Arizona Athletics

Behind Tate Arizona rallied, then faded in loss to Purdue

First the good news involving the University of Arizona football program as it pertains to Wednesday night’s game with Purdue in the Foster Farm’s Bowl in Santa Clara, Calif.

Sophomore sensation Khalil Tate threw for a personal-best five touchdowns, the most by a Wildcat in any bowl game.

The bad news? Arizona lost 38-35, failing to score on its last possession when Tate threw an errant pass that resulted in an interception.

Khalil Tate eludes a Purdue Boilermaker in the Foster Farms Bowl game. UA lost 38-35. (photo courtesy Arizona Athletics)

The good news? Arizona’s defense, porous in the first half in giving up 31 points, gave up just seven in the second half. UA had stopped Purdue seven times in the second half.

The bad news?
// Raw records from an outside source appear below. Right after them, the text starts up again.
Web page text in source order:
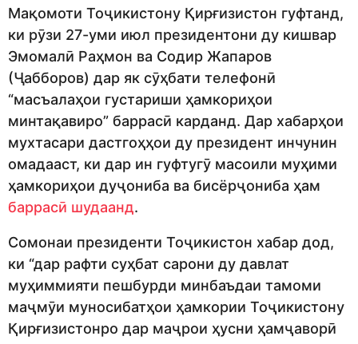
Мақомоти Тоҷикистону Қирғизистон гуфтанд,
ки рӯзи 27-уми июл президентони ду кишвар
Эмомалӣ Раҳмон ва Содир Жапаров
(Ҷабборов) дар як сӯҳбати телефонӣ
“масъалаҳои густариши ҳамкориҳои
минтақавиро” баррасӣ карданд. Дар хабарҳои
мухтасари дастгоҳҳои ду президент инчунин
омадааст, ки дар ин гуфтугӯ масоили муҳими
ҳамкориҳои дуҷониба ва бисёрҷониба ҳам
баррасӣ шудаанд.
Сомонаи президенти Тоҷикистон хабар дод,
ки “дар рафти суҳбат сарони ду давлат
муҳиммияти пешбурди минбаъдаи тамоми
маҷмӯи муносибатҳои ҳамкории Тоҷикистону
Қирғизистонро дар маҷрои ҳусни ҳамҷаворӣ

It was the game-winning seven points and all the Boilermakers needed to get the win.

“They made one more play than we did at the end to win,” coach Rich Rodriguez told reporters after the game. “It’s pretty simple. Give them credit but I’m also pretty excited about the future.”

The good news? Arizona dug itself out of a major hole in the second half, scoring 17 consecutive points to take a lead at 35-31 in the final minutes. It was a mini-microcosm of the season.

“It wasn’t that difficult; we have a bunch of resilient guys in our locker room,” said Shawn Poindexter, in the postgame radio show in talking about the halftime speech and the team’s will to get back in it. “We work hard and never give up. He kept our head down and didn’t pay attention to what everyone else was saying. We just played our asses off.”

The bad news? It was a mini-microcosm of the season, one where UA fell back early then had to rally to get back in it, only to fall in the end.

The good news? Tate threw for 302 yards and all those touchdowns, showing he’s much more than just about his running.

The bad news? He had to do it because Purdue limited him to a season-low 58 yards on 20 carries. No team had done such a job on the elusive Tate.

And, Arizona’s much-talked about running game was limited to just 128 yards. Arizona never made it to the red zone, as all its scores came from beyond the 20 yard line.

Strange, but true.

But it was that kind of game, where it was fooled – or misled – at the end of the first half when Purdue used a fake take-a-knee play that helped Purdue add three points to its halftime score. UA says the officials told them it was a kneel play and not to rush the play.

“What happens a lot of the time on a kneel-down is when a team gets into a kneel formation, an official will tell the defense not to rush,” Rodriguez said told reporters after the game. “They’re taking a knee so don’t rush. Don’t hit them. They told our defensive guys that they’re taking an knee so don’t rush. Just stand there. Our guys complied with that and Purdue ran the trick play. My argument would be if our players are complying with an official’s error, which in my opinion it was, then it’s a no play. Maybe I don’t know the rules but if you comply with what an official does and it’s an officiating error because he told them not to move, correct it. That’s my opinion.”

And so the season ends. It was an interesting season where Tate rejuvenated the Arizona fan base in October with four consecutive wins, only to lose four of the next five to end 7-6 overall.